Location: Wheat Health, Genetics, and Quality ResearchTitle: Re-evolution of durum wheat by introducing the Hardness and Glu-D1 loci
|MURRAY, JESSICA - Washington State University|
|BOEHM, JEFFREY - Washington State University|
|IBBA, MARIA ITRIA - Washington State University|
|ZHANG, M - North Dakota State University|
|CAI, X - North Dakota State University|
Submitted to: Symposium Proceedings
Publication Type: Proceedings
Publication Acceptance Date: 10/23/2019
Publication Date: 11/20/2019
Citation: Morris, C.F., Kiszonas, A., Murray, J., Boehm, J., Ibba, M., Zhang, M., Cai, X. 2019. Re-evolution of durum wheat by introducing the Hardness and Glu-D1 loci. Symposium Proceedings. 3:103. https://doi.org/10.3389/fsufs.2019.00103.

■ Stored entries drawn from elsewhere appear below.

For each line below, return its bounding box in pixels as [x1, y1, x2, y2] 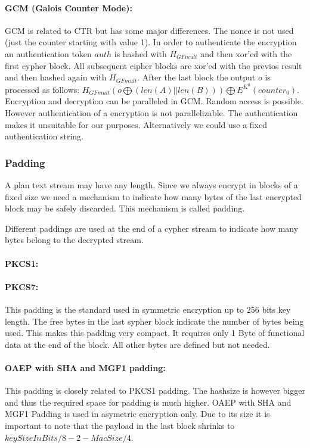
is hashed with [114, 47, 167, 60]
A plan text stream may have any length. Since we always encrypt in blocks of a [5, 179, 298, 191]
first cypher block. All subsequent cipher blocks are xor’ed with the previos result [5, 59, 302, 71]
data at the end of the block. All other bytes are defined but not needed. [5, 338, 270, 350]
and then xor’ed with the [200, 47, 292, 60]
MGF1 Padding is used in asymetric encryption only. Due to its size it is [5, 407, 270, 420]
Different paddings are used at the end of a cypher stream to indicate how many [5, 222, 299, 234]
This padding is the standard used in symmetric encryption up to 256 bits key [5, 303, 291, 315]
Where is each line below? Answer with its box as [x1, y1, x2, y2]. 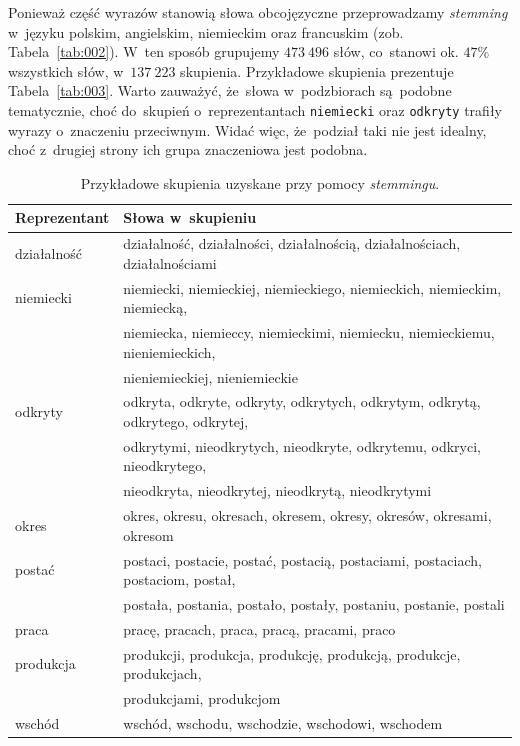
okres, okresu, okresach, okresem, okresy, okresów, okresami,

Interpretive Summary: Durum wheat is an important but underutilized crop. High kernel hardness and weak gluten hinder its culinary uses and hence broader utilization. Here we demonstrate how translocations from ‘bread’ wheat can soften the kernel texture and improve dough strength and bread baking quality. Milling and flour properties of soft durum wheat are nearly the same as for soft white ‘bread’ wheat. These changes should expand durum wheat utilization and production. The soft kernel trait in durum affects nearly every aspect of milling and baking quality. SKCS hardness, break flour yield and flour yield were similar to commercial soft white wheat cultivars. With the exception of dough water absorption, dough strength was essentially unchanged and reflected the inherent gluten properties of the durum background. That said, the introgression of Glu-D1 alleles dramatically changed dough strength and bread volume, with Dx2+Dy12 showing superiority over Dx5+Dy10.
Technical Abstract: Durum wheat is an important crop worldwide. In many areas, durum wheat appears to have competitive yield and biotic and abiotic advantages over bread wheat. What limits durum production? In one respect, the comparatively more limited processing and food functionality. Two traits directly relate to these limitations: kernel texture (hardness) and gluten strength. We have addressed both using ph1b-mediated translocations from bread wheat. For kernel texture, ca. 28 Mbp of chromosome 5DS replaced about 20 Mbp of 5BS. SKCS hardness was reduced from ca. 80 to 20 as the puroindolines were expressed and softened the endosperm. Break flour yields increased from 17% to >40%. Straight-grade flour had low starch damage (2%), and a mean particle size of 75 µm. Crosses with CIMMYT durum lines all produced soft kernel progeny and a high degree of genetic variance for milling and baking quality. Solvent Retention Capacities (SRC) and cookie diameters were similar to soft white hexaploid wheat, showing that soft durum can be considered a “tetraploid soft white spring wheat”. Regarding gluten strength, CIMMYT durums contributed a high genetic variance, with the “best” progeny exhibiting SDS sedimentation volume, SRC Lactic Acid and Mixograph characteristics that were similar to medium-gluten strength U.S. hard red winter. The best loaf volume among these progeny was 846 cm3 at ca. 12.8% flour protein. To further address the issue of gluten strength, Soft Svevo was crossed with durum lines possessing Dx2+Dy12 and Dx5+Dy10. Bread baking showed that Dx5+Dy10 was overly strong, whereas Dx2+Dy12 significantly improved bread loaf volume. The best progeny produced a loaf volume of 1010 cm3 at 12.1% protein. As a comparison, the long-term in-house regression for loaf volume-flour protein for hard red ‘bread’ wheats is 926 cm3 at 12.1% protein. Obviously, from these results, excellent bread making potential has been achieved.